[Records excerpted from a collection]
BEGIN

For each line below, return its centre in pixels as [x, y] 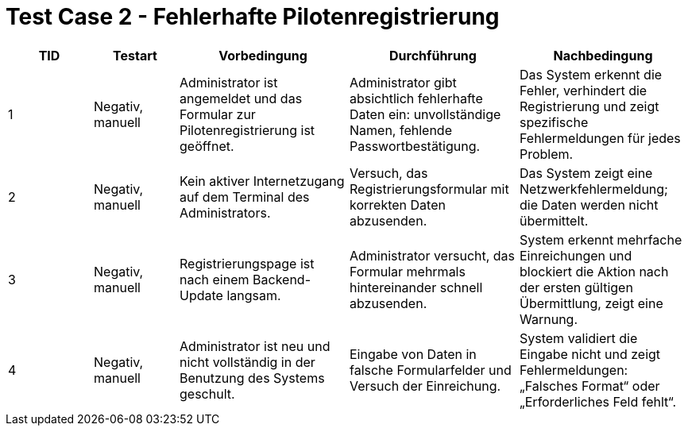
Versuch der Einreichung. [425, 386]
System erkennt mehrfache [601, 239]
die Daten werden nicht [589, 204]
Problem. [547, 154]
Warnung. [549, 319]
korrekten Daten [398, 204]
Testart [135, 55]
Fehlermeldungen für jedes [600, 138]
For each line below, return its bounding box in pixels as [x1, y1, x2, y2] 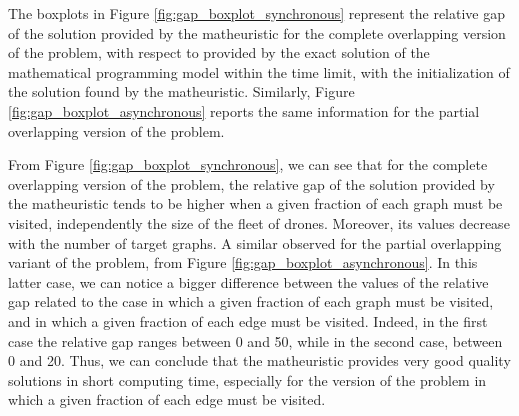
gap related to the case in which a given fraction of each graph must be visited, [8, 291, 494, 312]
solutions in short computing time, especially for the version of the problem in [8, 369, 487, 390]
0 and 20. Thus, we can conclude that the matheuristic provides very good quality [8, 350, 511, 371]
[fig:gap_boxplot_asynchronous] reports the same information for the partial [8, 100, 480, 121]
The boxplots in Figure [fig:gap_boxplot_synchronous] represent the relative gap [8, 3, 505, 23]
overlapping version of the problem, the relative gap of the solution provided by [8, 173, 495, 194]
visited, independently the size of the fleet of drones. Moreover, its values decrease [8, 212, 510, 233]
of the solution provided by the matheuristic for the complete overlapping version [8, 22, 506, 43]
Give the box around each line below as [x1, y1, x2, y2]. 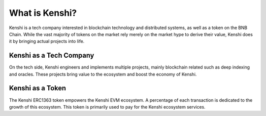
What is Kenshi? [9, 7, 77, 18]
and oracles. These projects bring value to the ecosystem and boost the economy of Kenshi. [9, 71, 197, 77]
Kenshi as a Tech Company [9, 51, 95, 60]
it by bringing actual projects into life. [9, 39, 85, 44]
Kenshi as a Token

END

◆ Problem
Working from the entries above, return all lines that contain "matheuristic".

◆ Task result
0 and 20. Thus, we can conclude that the matheuristic provides very good quality [8, 350, 511, 371]
of the solution provided by the matheuristic for the complete overlapping version [8, 22, 506, 43]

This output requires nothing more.